In this theory, wewill build a final model based on the effects of the combination ofCross attention,CLIP-L and T5XXLtested aboveand compare it with previous studies.

Table 3 shows the alignment evaluation results from T2I-CompBench.Theproposedmethod shows excellent performance in all areas, including attribute bindings, object relationships, and complex compositions. This indicates an increased ability to generate configurations, especially for color bindings. In particular,theproposedmethod outperforms SOTA in prior studies by more than 7%.

Human Evaluation

In Figure 4, we generated 100 images using both the proposed method and LDXL with standard prompts from PartiPrompt2 and asked people's preferences blindly after shuffling. A total of 3000 responses were received regarding visual quality vs. text reliability. The results showed that the proposed method emerged as the clearly superior choice.

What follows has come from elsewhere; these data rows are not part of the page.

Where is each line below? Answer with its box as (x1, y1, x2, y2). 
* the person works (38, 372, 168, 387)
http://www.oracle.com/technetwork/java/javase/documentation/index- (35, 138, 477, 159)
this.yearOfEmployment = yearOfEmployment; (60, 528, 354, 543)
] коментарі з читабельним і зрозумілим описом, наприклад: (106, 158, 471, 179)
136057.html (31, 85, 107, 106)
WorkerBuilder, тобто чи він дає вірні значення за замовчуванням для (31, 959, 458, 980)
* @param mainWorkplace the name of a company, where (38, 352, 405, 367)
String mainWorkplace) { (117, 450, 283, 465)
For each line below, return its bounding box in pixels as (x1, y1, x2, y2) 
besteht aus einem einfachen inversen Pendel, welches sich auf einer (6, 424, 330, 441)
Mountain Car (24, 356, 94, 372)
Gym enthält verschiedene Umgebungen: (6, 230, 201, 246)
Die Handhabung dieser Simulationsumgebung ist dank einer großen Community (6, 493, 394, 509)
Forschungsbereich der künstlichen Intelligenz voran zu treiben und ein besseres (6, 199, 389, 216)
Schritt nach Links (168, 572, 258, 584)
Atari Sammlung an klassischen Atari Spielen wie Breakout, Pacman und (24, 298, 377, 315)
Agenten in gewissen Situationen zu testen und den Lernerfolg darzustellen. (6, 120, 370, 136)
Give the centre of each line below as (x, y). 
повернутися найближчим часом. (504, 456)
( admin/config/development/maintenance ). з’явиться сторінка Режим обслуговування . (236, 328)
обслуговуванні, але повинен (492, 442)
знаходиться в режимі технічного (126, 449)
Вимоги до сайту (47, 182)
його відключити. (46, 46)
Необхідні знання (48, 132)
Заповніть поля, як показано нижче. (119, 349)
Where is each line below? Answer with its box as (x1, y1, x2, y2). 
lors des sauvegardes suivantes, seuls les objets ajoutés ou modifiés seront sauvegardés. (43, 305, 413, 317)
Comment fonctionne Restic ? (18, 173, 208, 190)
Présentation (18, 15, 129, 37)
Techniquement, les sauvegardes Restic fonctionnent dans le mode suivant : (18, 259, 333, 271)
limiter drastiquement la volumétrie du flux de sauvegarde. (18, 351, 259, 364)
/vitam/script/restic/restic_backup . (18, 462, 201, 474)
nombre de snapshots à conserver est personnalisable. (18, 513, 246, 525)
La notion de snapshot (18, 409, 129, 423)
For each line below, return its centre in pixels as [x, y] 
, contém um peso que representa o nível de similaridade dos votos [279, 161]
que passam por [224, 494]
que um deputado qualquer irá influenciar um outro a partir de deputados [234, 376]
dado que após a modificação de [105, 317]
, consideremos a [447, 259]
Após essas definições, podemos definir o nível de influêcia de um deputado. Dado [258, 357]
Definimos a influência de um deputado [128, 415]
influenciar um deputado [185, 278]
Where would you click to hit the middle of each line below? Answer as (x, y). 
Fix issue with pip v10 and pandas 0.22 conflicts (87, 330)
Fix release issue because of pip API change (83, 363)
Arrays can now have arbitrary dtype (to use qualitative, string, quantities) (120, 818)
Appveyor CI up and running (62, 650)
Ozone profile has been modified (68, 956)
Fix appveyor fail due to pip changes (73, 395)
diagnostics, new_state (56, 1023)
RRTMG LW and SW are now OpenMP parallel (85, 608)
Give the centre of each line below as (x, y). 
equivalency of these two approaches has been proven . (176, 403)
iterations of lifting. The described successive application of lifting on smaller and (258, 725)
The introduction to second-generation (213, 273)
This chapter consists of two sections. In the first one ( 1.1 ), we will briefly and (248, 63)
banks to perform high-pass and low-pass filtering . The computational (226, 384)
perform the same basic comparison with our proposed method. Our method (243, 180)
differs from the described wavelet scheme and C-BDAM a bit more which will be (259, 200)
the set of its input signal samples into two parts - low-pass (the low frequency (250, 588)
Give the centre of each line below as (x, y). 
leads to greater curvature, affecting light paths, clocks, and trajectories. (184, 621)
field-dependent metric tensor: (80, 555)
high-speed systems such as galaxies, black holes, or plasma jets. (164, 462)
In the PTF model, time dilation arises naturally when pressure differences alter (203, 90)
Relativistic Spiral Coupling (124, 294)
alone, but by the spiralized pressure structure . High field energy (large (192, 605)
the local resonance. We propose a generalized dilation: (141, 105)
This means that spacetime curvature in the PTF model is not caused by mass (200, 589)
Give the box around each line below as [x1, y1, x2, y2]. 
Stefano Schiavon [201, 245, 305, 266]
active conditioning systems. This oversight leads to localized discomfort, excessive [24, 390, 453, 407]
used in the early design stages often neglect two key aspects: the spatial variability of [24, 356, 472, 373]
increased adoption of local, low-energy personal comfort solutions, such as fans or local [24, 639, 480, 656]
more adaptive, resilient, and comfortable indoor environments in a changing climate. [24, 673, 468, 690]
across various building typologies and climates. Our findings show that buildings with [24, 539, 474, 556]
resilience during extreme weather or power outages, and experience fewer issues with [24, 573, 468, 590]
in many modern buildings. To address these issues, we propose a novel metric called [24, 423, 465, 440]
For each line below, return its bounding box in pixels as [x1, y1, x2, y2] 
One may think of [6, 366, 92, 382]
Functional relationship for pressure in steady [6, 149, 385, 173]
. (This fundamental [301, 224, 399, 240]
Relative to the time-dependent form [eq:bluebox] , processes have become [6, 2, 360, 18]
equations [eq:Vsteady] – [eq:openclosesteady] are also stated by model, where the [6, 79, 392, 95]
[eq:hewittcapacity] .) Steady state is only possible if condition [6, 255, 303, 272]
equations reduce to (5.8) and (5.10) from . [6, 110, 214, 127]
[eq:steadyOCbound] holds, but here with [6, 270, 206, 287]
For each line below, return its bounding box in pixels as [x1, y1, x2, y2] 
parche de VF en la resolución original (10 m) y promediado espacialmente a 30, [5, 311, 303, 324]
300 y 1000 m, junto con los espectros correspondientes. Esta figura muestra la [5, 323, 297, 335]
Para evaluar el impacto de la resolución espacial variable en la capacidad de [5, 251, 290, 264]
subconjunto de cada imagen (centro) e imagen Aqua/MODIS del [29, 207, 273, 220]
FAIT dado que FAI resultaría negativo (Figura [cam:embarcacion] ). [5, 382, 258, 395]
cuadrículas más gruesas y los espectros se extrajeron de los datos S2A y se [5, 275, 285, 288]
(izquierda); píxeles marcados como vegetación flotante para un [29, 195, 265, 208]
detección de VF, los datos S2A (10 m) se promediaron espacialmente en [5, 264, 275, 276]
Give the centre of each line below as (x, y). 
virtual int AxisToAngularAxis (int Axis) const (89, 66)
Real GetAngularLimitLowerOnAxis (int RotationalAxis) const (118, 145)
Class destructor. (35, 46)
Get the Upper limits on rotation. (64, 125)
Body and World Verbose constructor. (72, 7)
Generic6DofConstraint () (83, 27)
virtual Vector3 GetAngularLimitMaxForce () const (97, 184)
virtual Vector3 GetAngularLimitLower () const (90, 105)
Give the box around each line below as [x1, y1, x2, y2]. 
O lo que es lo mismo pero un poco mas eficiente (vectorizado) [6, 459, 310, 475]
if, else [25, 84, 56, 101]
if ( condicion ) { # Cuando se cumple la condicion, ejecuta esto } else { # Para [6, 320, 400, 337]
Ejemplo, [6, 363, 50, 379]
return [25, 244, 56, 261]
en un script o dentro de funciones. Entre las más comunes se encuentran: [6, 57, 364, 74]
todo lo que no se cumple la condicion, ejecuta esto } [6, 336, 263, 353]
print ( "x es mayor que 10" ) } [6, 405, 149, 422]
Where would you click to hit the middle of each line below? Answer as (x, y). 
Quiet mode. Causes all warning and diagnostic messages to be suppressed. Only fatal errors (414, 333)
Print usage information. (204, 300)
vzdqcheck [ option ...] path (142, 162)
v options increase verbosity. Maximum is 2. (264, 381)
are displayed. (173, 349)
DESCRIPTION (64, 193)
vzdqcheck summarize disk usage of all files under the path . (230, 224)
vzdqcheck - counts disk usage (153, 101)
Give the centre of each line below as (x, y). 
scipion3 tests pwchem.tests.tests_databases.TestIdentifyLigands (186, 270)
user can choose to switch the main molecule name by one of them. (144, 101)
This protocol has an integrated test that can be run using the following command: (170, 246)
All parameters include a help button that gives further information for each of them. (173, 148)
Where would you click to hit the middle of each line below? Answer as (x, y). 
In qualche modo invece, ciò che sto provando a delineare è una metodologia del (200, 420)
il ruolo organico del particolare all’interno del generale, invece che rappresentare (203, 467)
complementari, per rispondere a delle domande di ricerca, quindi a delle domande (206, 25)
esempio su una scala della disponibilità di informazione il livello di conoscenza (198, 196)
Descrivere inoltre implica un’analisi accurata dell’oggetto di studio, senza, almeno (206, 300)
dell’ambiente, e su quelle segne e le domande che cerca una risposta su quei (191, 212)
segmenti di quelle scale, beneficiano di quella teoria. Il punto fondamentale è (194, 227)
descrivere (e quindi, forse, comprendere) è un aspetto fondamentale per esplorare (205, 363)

Text to video generation results

Figure 5: Example of video generation results.
Prompts used: "Teddy bear walking down 5th Avenue front view beautiful sunset," "A dog swimming," "A giant tortoise is making its way across the beach", and "A dolphin jumping out of the water".

In Figure 5 is the video generated by GenTron-T2V. It is not only visually impressive, but also shows a high quality of consistency in time. In particular, the proposed motion-free guidance is very effective with respect to the consistency of the generated video. As shown in Figure 6, when GenTron-T2V is integrated with MFG, there is a clear indication of a marked tendency to focus on the central object mentioned in the prompt. Specifically, that object is usually more detailed in the generated video, more prominent, occupies a central position, and is the visual focal point throughout the video frame.

Figure 6. experiment to test the effectiveness of motion-free guidance
Prompt: "A lion standing on a surfboard in the ocean in the sunset"

Summary

In this article, we introduced GenTron, a transformer-based diffusion model for image and video generation. By investigating text encoders, ways to integrate embedded text into the diffusion process, and proposing TempSelfAttn and motion-free guidance for video generation,GenTron outperforms the diffusion model SOTA in human evaluation as well as in general evaluation metrics. From these results, GenTroncan be expected to help bridge the gap in applying transformers to diffusion models and facilitate their widespread adoption in a variety of domains.